• To do: Locate all lines in the data below that hold "rubber" and show them.

• Data supplied:
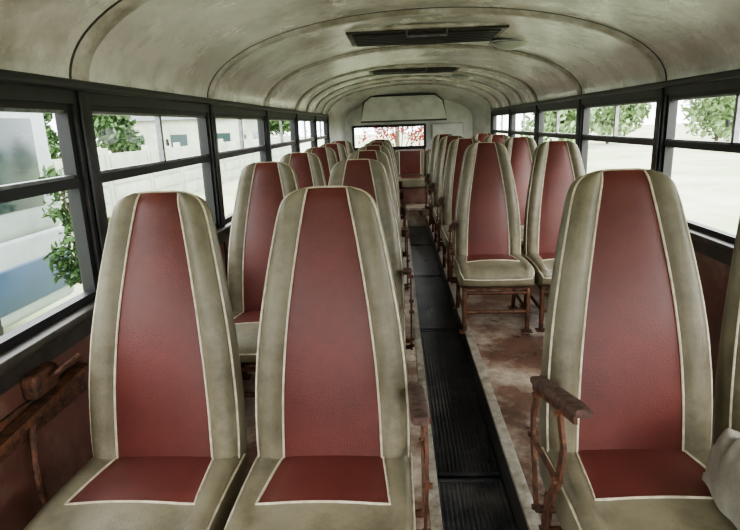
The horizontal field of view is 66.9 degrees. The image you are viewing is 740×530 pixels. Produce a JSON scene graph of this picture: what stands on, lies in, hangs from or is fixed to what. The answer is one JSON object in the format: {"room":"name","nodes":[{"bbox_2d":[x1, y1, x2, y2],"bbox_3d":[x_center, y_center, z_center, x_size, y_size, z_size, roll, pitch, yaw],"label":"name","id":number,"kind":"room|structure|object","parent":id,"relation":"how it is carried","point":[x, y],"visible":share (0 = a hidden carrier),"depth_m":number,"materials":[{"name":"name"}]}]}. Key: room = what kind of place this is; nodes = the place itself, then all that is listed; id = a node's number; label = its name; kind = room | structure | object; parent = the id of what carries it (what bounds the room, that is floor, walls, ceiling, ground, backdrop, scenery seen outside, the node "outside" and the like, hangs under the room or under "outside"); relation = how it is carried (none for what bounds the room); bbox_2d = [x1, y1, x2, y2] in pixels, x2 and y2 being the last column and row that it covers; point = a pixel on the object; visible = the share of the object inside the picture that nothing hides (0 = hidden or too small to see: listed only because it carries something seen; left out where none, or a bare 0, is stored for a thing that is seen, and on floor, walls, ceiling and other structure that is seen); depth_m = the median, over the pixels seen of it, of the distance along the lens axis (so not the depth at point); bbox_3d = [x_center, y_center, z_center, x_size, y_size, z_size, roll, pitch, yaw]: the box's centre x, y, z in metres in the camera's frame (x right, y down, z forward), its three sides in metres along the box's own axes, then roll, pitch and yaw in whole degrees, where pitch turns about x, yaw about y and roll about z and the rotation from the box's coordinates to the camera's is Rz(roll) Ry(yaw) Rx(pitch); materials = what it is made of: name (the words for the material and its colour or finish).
{"room":"vehicle interior","nodes":[
{"label":"vehicle interior","id":0,"kind":"room"},
{"bbox_2d":[0,82,329,529],"bbox_3d":[-0.847,-0.205,3.936,0.105,1.850,11.150,-1,14,3],"label":"wall","id":1,"kind":"structure","parent":0,"point":[64,443],"depth_m":1.75,"materials":[{"name":"black metal"}]},
{"bbox_2d":[0,353,88,505],"bbox_3d":[-0.890,0.631,1.563,0.092,0.682,0.600,-1,14,3],"label":"armrest","id":2,"kind":"object","parent":1,"relation":"attached to","point":[47,394],"depth_m":1.53,"materials":[{"name":"metal"}]},
{"bbox_2d":[0,99,97,353],"bbox_3d":[-0.998,-0.050,1.258,0.038,0.645,1.270,-1,14,3],"label":"window","id":3,"kind":"structure","parent":1,"relation":"in","point":[72,182],"depth_m":1.78,"materials":[{"name":"black metal"}]},
{"bbox_2d":[90,105,217,228],"bbox_3d":[-0.936,-0.378,2.566,0.038,0.645,1.230,-1,14,3],"label":"window","id":4,"kind":"structure","parent":1,"relation":"in","point":[107,175],"depth_m":2.52,"materials":[{"name":"black metal"}]},
{"bbox_2d":[215,113,266,222],"bbox_3d":[-0.874,-0.708,3.878,0.038,0.645,1.280,-1,14,3],"label":"window","id":5,"kind":"structure","parent":1,"relation":"in","point":[242,151],"depth_m":3.83,"materials":[{"name":"black metal"}]},
{"bbox_2d":[269,116,296,152],"bbox_3d":[-0.811,-1.043,5.215,0.038,0.645,1.280,-1,14,3],"label":"window","id":6,"kind":"structure","parent":1,"relation":"in","point":[280,119],"depth_m":5.23,"materials":[{"name":"black metal"}]},
{"bbox_2d":[298,118,314,146],"bbox_3d":[-0.748,-1.379,6.553,0.038,0.645,1.280,-1,14,3],"label":"window","id":7,"kind":"structure","parent":1,"relation":"in","point":[312,138],"depth_m":6.69,"materials":[{"name":"black metal"}]},
{"bbox_2d":[317,119,327,143],"bbox_3d":[-0.686,-1.712,7.880,0.038,0.645,1.260,-1,14,3],"label":"window","id":8,"kind":"structure","parent":1,"relation":"in","point":[325,136],"depth_m":8.20,"materials":[{"name":"black metal"}]},
{"bbox_2d":[69,0,666,114],"bbox_3d":[0.361,-1.319,3.703,2.452,0.421,9.666,-1,14,3],"label":"trim","id":9,"kind":"structure","parent":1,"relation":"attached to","point":[86,46],"depth_m":2.98,"materials":[{"name":"paint"}]},
{"bbox_2d":[0,69,739,116],"bbox_3d":[0.346,-0.989,3.270,2.450,0.032,10.350,-1,14,3],"label":"trim","id":10,"kind":"structure","parent":1,"relation":"attached to","point":[6,76],"depth_m":2.44,"materials":[{"name":"paint"}]},
{"bbox_2d":[0,0,739,114],"bbox_3d":[0.356,-1.318,3.600,2.550,0.470,11.150,-1,14,3],"label":"ceiling","id":11,"kind":"structure","parent":0,"point":[171,46],"depth_m":2.72,"materials":[{"name":"paint"}]},
{"bbox_2d":[368,66,458,74],"bbox_3d":[0.462,-2.048,5.915,1.000,0.073,0.480,-1,14,3],"label":"roof hatch","id":12,"kind":"object","parent":11,"relation":"attached to","point":[422,69],"visible":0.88,"depth_m":5.75,"materials":[{"name":"paint"}]},
{"bbox_2d":[346,22,508,46],"bbox_3d":[0.353,-1.472,3.619,1.040,0.073,0.600,-1,14,3],"label":"roof hatch","id":13,"kind":"object","parent":11,"relation":"attached to","point":[449,32],"visible":0.89,"depth_m":3.41,"materials":[{"name":"paint"}]},
{"bbox_2d":[451,75,472,80],"bbox_3d":[1.101,-2.208,6.619,0.280,0.061,0.190,-1,14,3],"label":"ceiling light","id":14,"kind":"object","parent":11,"relation":"attached to","point":[457,77],"depth_m":6.56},
{"bbox_2d":[488,39,527,49],"bbox_3d":[0.971,-1.514,3.857,0.280,0.061,0.190,-1,14,3],"label":"ceiling light","id":15,"kind":"object","parent":11,"relation":"attached to","point":[505,44],"depth_m":3.80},
{"bbox_2d":[329,85,490,175],"bbox_3d":[0.615,-1.923,8.788,2.438,1.715,0.580,-1,14,3],"label":"wall","id":16,"kind":"structure","parent":0,"point":[443,109],"depth_m":8.65,"materials":[{"name":"paint"}]},
{"bbox_2d":[352,123,425,149],"bbox_3d":[0.306,-2.053,8.971,1.180,0.380,0.070,-1,14,3],"label":"window","id":17,"kind":"structure","parent":16,"relation":"in","point":[421,124],"depth_m":8.92,"materials":[{"name":"black metal"}]},
{"bbox_2d":[243,203,713,528],"bbox_3d":[0.417,0.442,4.039,2.590,0.560,11.150,-1,14,3],"label":"floor","id":18,"kind":"structure","parent":0,"point":[510,357],"depth_m":3.00,"materials":[{"name":"metal"}]},
{"bbox_2d":[23,190,248,529],"bbox_3d":[-0.593,0.411,1.463,0.448,1.143,0.653,-1,14,3],"label":"seat","id":19,"kind":"object","parent":18,"relation":"on","point":[167,413],"visible":0.95,"depth_m":1.56,"materials":[{"name":"red leather"}]},
{"bbox_2d":[227,161,299,396],"bbox_3d":[-0.512,0.099,2.702,0.448,1.143,0.653,-1,14,3],"label":"seat","id":20,"kind":"object","parent":18,"relation":"on","point":[262,187],"visible":0.49,"depth_m":2.80,"materials":[{"name":"red leather"}]},
{"bbox_2d":[280,152,326,188],"bbox_3d":[-0.468,-0.140,3.651,0.448,1.143,0.653,-1,14,3],"label":"seat","id":21,"kind":"object","parent":18,"relation":"on","point":[308,168],"visible":0.21,"depth_m":3.75,"materials":[{"name":"red leather"}]},
{"bbox_2d":[304,147,337,185],"bbox_3d":[-0.426,-0.373,4.582,0.448,1.143,0.653,-1,14,4],"label":"seat","id":22,"kind":"object","parent":18,"relation":"on","point":[328,157],"visible":0.13,"depth_m":4.68,"materials":[{"name":"red leather"}]},
{"bbox_2d":[224,185,431,529],"bbox_3d":[-0.094,0.400,1.437,0.488,1.143,0.653,-1,14,3],"label":"seat","id":23,"kind":"object","parent":18,"relation":"on","point":[336,403],"visible":1,"depth_m":1.53,"materials":[{"name":"red leather"}]},
{"bbox_2d":[320,143,347,161],"bbox_3d":[-0.384,-0.602,5.492,0.448,1.143,0.653,-1,14,4],"label":"seat","id":24,"kind":"object","parent":18,"relation":"on","point":[340,149],"visible":0.1,"depth_m":5.59,"materials":[{"name":"beige leather"}]},
{"bbox_2d":[331,140,353,156],"bbox_3d":[-0.341,-0.831,6.403,0.448,1.143,0.653,-1,14,4],"label":"seat","id":25,"kind":"object","parent":18,"relation":"on","point":[348,145],"visible":0.09,"depth_m":6.50,"materials":[{"name":"beige leather"}]},
{"bbox_2d":[328,159,413,350],"bbox_3d":[-0.038,0.091,2.667,0.488,1.143,0.653,-1,14,4],"label":"seat","id":26,"kind":"object","parent":18,"relation":"on","point":[368,175],"visible":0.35,"depth_m":2.76,"materials":[{"name":"beige leather"}]},
{"bbox_2d":[347,150,409,290],"bbox_3d":[0.008,-0.147,3.616,0.488,1.143,0.653,-1,14,3],"label":"seat","id":27,"kind":"object","parent":18,"relation":"on","point":[380,156],"visible":0.2,"depth_m":3.72,"materials":[{"name":"beige leather"}]},
{"bbox_2d":[358,145,406,256],"bbox_3d":[0.052,-0.381,4.547,0.488,1.143,0.653,-1,14,3],"label":"seat","id":28,"kind":"object","parent":18,"relation":"on","point":[402,209],"visible":0.22,"depth_m":4.65,"materials":[{"name":"beige leather"}]},
{"bbox_2d":[365,142,404,225],"bbox_3d":[0.095,-0.610,5.457,0.488,1.143,0.653,-1,14,3],"label":"seat","id":29,"kind":"object","parent":18,"relation":"on","point":[401,193],"visible":0.17,"depth_m":5.56,"materials":[{"name":"beige leather"}]},
{"bbox_2d":[370,139,402,218],"bbox_3d":[0.136,-0.838,6.368,0.488,1.143,0.653,-1,14,4],"label":"seat","id":30,"kind":"object","parent":18,"relation":"on","point":[400,183],"visible":0.19,"depth_m":6.47,"materials":[{"name":"beige leather"}]},
{"bbox_2d":[394,149,430,203],"bbox_3d":[0.605,-1.317,8.336,2.250,0.760,0.550,-1,14,3],"label":"seat","id":31,"kind":"object","parent":18,"relation":"on","point":[412,165],"visible":0.17,"depth_m":8.41,"materials":[{"name":"red leather"}]},
{"bbox_2d":[408,226,431,244],"bbox_3d":[0.631,-0.385,7.217,0.266,0.016,1.206,-1,14,3],"label":"floor mat","id":32,"kind":"object","parent":18,"relation":"on","point":[418,235],"visible":0.96,"depth_m":7.15,"materials":[{"name":"rubber"}]},
{"bbox_2d":[410,245,440,275],"bbox_3d":[0.571,-0.065,5.943,0.267,0.015,1.376,-1,14,3],"label":"floor mat","id":33,"kind":"object","parent":18,"relation":"on","point":[424,261],"visible":0.94,"depth_m":5.83,"materials":[{"name":"rubber"}]},
{"bbox_2d":[414,276,456,329],"bbox_3d":[0.506,0.278,4.577,0.267,0.015,1.396,-1,14,3],"label":"floor mat","id":34,"kind":"object","parent":18,"relation":"on","point":[434,309],"visible":0.98,"depth_m":4.42,"materials":[{"name":"rubber"}]},
{"bbox_2d":[424,134,453,232],"bbox_3d":[0.905,-0.999,6.766,0.488,1.129,0.653,-2,14,2],"label":"seat","id":35,"kind":"object","parent":18,"relation":"on","point":[429,177],"visible":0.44,"depth_m":6.86,"materials":[{"name":"beige leather"}]},
{"bbox_2d":[429,135,463,252],"bbox_3d":[0.855,-0.743,5.749,0.488,1.129,0.653,-1,14,3],"label":"seat","id":36,"kind":"object","parent":18,"relation":"on","point":[436,186],"visible":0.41,"depth_m":5.85,"materials":[{"name":"beige leather"}]},
{"bbox_2d":[436,138,479,282],"bbox_3d":[0.805,-0.476,4.683,0.488,1.129,0.653,-1,14,3],"label":"seat","id":37,"kind":"object","parent":18,"relation":"on","point":[457,147],"visible":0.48,"depth_m":4.79,"materials":[{"name":"beige leather"}]},
{"bbox_2d":[420,330,500,477],"bbox_3d":[0.435,0.655,3.075,0.268,0.015,1.656,-1,14,3],"label":"floor mat","id":38,"kind":"object","parent":18,"relation":"on","point":[461,441],"visible":0.92,"depth_m":2.76,"materials":[{"name":"rubber"}]},
{"bbox_2d":[406,207,540,529],"bbox_3d":[0.375,0.490,3.222,2.450,0.270,9.540,-1,14,3],"label":"trim","id":39,"kind":"structure","parent":18,"relation":"attached to","point":[518,493],"depth_m":2.43,"materials":[{"name":"grey metal"}]},
{"bbox_2d":[437,478,516,529],"bbox_3d":[0.359,1.060,1.462,0.268,0.016,1.626,-1,14,3],"label":"floor mat","id":40,"kind":"object","parent":18,"relation":"on","point":[466,504],"visible":0.92,"depth_m":2.10,"materials":[{"name":"rubber"}]},
{"bbox_2d":[472,133,491,141],"bbox_3d":[1.387,-1.010,6.751,0.448,1.124,0.653,-1,14,4],"label":"seat","id":41,"kind":"object","parent":18,"relation":"on","point":[479,136],"visible":0.13,"depth_m":6.86,"materials":[{"name":"red leather"}]},
{"bbox_2d":[448,142,534,333],"bbox_3d":[0.751,-0.198,3.579,0.488,1.129,0.653,-1,14,4],"label":"seat","id":42,"kind":"object","parent":18,"relation":"on","point":[485,228],"visible":1,"depth_m":3.67,"materials":[{"name":"red leather"}]},
{"bbox_2d":[484,134,522,248],"bbox_3d":[1.341,-0.754,5.734,0.448,1.124,0.653,-1,14,3],"label":"seat","id":43,"kind":"object","parent":18,"relation":"on","point":[499,138],"visible":0.13,"depth_m":5.84,"materials":[{"name":"red leather"}]},
{"bbox_2d":[503,137,536,251],"bbox_3d":[1.294,-0.487,4.668,0.448,1.124,0.653,-2,14,2],"label":"seat","id":44,"kind":"object","parent":18,"relation":"on","point":[521,150],"visible":0.19,"depth_m":4.77,"materials":[{"name":"red leather"}]},
{"bbox_2d":[520,140,584,331],"bbox_3d":[1.238,-0.209,3.564,0.448,1.124,0.653,-1,14,4],"label":"seat","id":45,"kind":"object","parent":18,"relation":"on","point":[556,164],"visible":0.52,"depth_m":3.66,"materials":[{"name":"red leather"}]},
{"bbox_2d":[527,168,736,529],"bbox_3d":[0.660,0.358,1.360,0.488,1.129,0.653,-1,14,3],"label":"seat","id":46,"kind":"object","parent":18,"relation":"on","point":[623,389],"visible":0.97,"depth_m":1.46,"materials":[{"name":"red leather"}]},
{"bbox_2d":[702,428,739,529],"bbox_3d":[0.908,0.448,1.159,0.308,0.178,0.304,-1,14,3],"label":"cloth","id":47,"kind":"object","parent":46,"relation":"on","point":[721,475],"visible":1,"depth_m":1.21,"materials":[{"name":"fabric"}]},
{"bbox_2d":[712,216,739,443],"bbox_3d":[1.155,0.350,1.334,0.448,1.124,0.653,-1,14,3],"label":"seat","id":48,"kind":"object","parent":18,"relation":"on","point":[726,409],"visible":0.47,"depth_m":1.49,"materials":[{"name":"beige leather"}]},
{"bbox_2d":[490,77,739,397],"bbox_3d":[1.634,-0.259,3.806,0.105,1.850,11.150,-1,14,3],"label":"wall","id":49,"kind":"structure","parent":0,"point":[713,255],"depth_m":2.63,"materials":[{"name":"black metal"}]},
{"bbox_2d":[493,112,507,134],"bbox_3d":[1.822,-1.767,7.748,0.038,0.645,1.260,-1,14,3],"label":"window","id":50,"kind":"structure","parent":49,"relation":"in","point":[495,131],"depth_m":7.81,"materials":[{"name":"black metal"}]},
{"bbox_2d":[511,110,534,137],"bbox_3d":[1.760,-1.434,6.421,0.038,0.645,1.280,-1,14,3],"label":"window","id":51,"kind":"structure","parent":49,"relation":"in","point":[530,133],"depth_m":6.46,"materials":[{"name":"black metal"}]},
{"bbox_2d":[537,105,576,145],"bbox_3d":[1.697,-1.098,5.084,0.038,0.645,1.280,-1,14,3],"label":"window","id":52,"kind":"structure","parent":49,"relation":"in","point":[541,134],"depth_m":5.07,"materials":[{"name":"black metal"}]},
{"bbox_2d":[580,97,656,170],"bbox_3d":[1.634,-0.762,3.747,0.038,0.645,1.280,-1,14,3],"label":"window","id":53,"kind":"structure","parent":49,"relation":"in","point":[585,136],"depth_m":3.71,"materials":[{"name":"black metal"}]},
{"bbox_2d":[661,88,739,243],"bbox_3d":[1.572,-0.433,2.434,0.038,0.645,1.230,-1,14,3],"label":"window","id":54,"kind":"structure","parent":49,"relation":"in","point":[669,142],"depth_m":2.65,"materials":[{"name":"black metal"}]},
{"label":"outside","id":55,"kind":"structure","parent":0,"visible":0},
{"bbox_2d":[4,123,739,333],"bbox_3d":[0.076,2.182,0.544,300.000,0.001,300.000,-1,14,3],"label":"ground","id":56,"kind":"structure","parent":55,"point":[707,183],"depth_m":23.45,"materials":[{"name":"sand"}]},
{"bbox_2d":[0,112,73,335],"bbox_3d":[-5.072,0.401,2.410,2.433,2.900,9.012,-1,14,3],"label":"bus","id":57,"kind":"object","parent":56,"relation":"on","point":[27,285],"visible":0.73,"depth_m":6.00,"materials":[{"name":"white paint"}]},
{"bbox_2d":[44,119,59,159],"bbox_3d":[-10.924,-3.939,17.419,2.330,4.467,2.400,-10,16,-29],"label":"broadleaf tree","id":58,"kind":"object","parent":56,"relation":"on","point":[53,148],"visible":0.09,"depth_m":17.42,"materials":[{"name":"green plant"}]},
{"bbox_2d":[43,113,60,158],"bbox_3d":[-13.636,-5.396,22.493,2.289,5.020,2.494,5,16,27],"label":"broadleaf tree","id":59,"kind":"object","parent":56,"relation":"on","point":[48,116],"visible":0.02,"depth_m":22.49,"materials":[{"name":"green plant"}]},
{"bbox_2d":[38,164,109,287],"bbox_3d":[-3.112,-0.094,6.031,0.810,1.982,0.741,-1,14,3],"label":"shrub","id":60,"kind":"object","parent":56,"relation":"on","point":[74,276],"visible":0.34,"depth_m":5.88,"materials":[{"name":"green plant"}]},
{"bbox_2d":[92,115,145,152],"bbox_3d":[-10.898,-5.506,23.373,2.861,4.623,2.823,8,17,34],"label":"broadleaf tree","id":61,"kind":"object","parent":56,"relation":"on","point":[112,131],"visible":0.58,"depth_m":22.81,"materials":[{"name":"green plant"}]},
{"bbox_2d":[50,133,300,236],"bbox_3d":[-6.316,-5.125,26.800,0.200,1.900,35.030,-1,14,3],"label":"fence","id":62,"kind":"object","parent":56,"relation":"on","point":[189,179],"visible":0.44,"depth_m":18.61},
{"bbox_2d":[126,116,257,151],"bbox_3d":[-11.234,-8.381,35.581,8.600,4.300,5.600,-1,14,3],"label":"shed","id":63,"kind":"object","parent":56,"relation":"on","point":[184,131],"visible":0.26,"depth_m":33.11,"materials":[{"name":"concrete"}]},
{"bbox_2d":[269,120,298,136],"bbox_3d":[-7.877,-12.345,47.660,5.407,5.928,4.227,-10,16,-30],"label":"broadleaf tree","id":64,"kind":"object","parent":56,"relation":"on","point":[274,125],"visible":0.12,"depth_m":46.97,"materials":[{"name":"green plant"}]},
{"bbox_2d":[358,126,423,146],"bbox_3d":[0.783,-2.846,14.081,2.006,3.160,2.076,11,19,42],"label":"tree","id":65,"kind":"object","parent":56,"relation":"on","point":[396,135],"visible":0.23,"depth_m":13.99,"materials":[{"name":"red plant"}]},
{"bbox_2d":[520,108,594,142],"bbox_3d":[15.014,-11.565,44.584,5.562,4.811,5.615,5,16,27],"label":"tree","id":66,"kind":"object","parent":56,"relation":"on","point":[567,123],"visible":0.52,"depth_m":43.18,"materials":[{"name":"green plant"}]},
{"bbox_2d":[590,103,652,143],"bbox_3d":[20.728,-12.486,46.687,5.859,4.741,6.214,-1,14,3],"label":"tree","id":67,"kind":"object","parent":56,"relation":"on","point":[628,114],"visible":0.71,"depth_m":46.04,"materials":[{"name":"green plant"}]},
{"bbox_2d":[680,96,735,140],"bbox_3d":[28.436,-12.368,45.385,5.716,4.703,5.967,-1,14,3],"label":"tree","id":68,"kind":"object","parent":56,"relation":"on","point":[716,111],"visible":0.83,"depth_m":44.67,"materials":[{"name":"green plant"}]}
]}

• Completed task:
{"bbox_2d":[408,226,431,244],"bbox_3d":[0.631,-0.385,7.217,0.266,0.016,1.206,-1,14,3],"label":"floor mat","id":32,"kind":"object","parent":18,"relation":"on","point":[418,235],"visible":0.96,"depth_m":7.15,"materials":[{"name":"rubber"}]},
{"bbox_2d":[410,245,440,275],"bbox_3d":[0.571,-0.065,5.943,0.267,0.015,1.376,-1,14,3],"label":"floor mat","id":33,"kind":"object","parent":18,"relation":"on","point":[424,261],"visible":0.94,"depth_m":5.83,"materials":[{"name":"rubber"}]},
{"bbox_2d":[414,276,456,329],"bbox_3d":[0.506,0.278,4.577,0.267,0.015,1.396,-1,14,3],"label":"floor mat","id":34,"kind":"object","parent":18,"relation":"on","point":[434,309],"visible":0.98,"depth_m":4.42,"materials":[{"name":"rubber"}]},
{"bbox_2d":[420,330,500,477],"bbox_3d":[0.435,0.655,3.075,0.268,0.015,1.656,-1,14,3],"label":"floor mat","id":38,"kind":"object","parent":18,"relation":"on","point":[461,441],"visible":0.92,"depth_m":2.76,"materials":[{"name":"rubber"}]},
{"bbox_2d":[437,478,516,529],"bbox_3d":[0.359,1.060,1.462,0.268,0.016,1.626,-1,14,3],"label":"floor mat","id":40,"kind":"object","parent":18,"relation":"on","point":[466,504],"visible":0.92,"depth_m":2.10,"materials":[{"name":"rubber"}]},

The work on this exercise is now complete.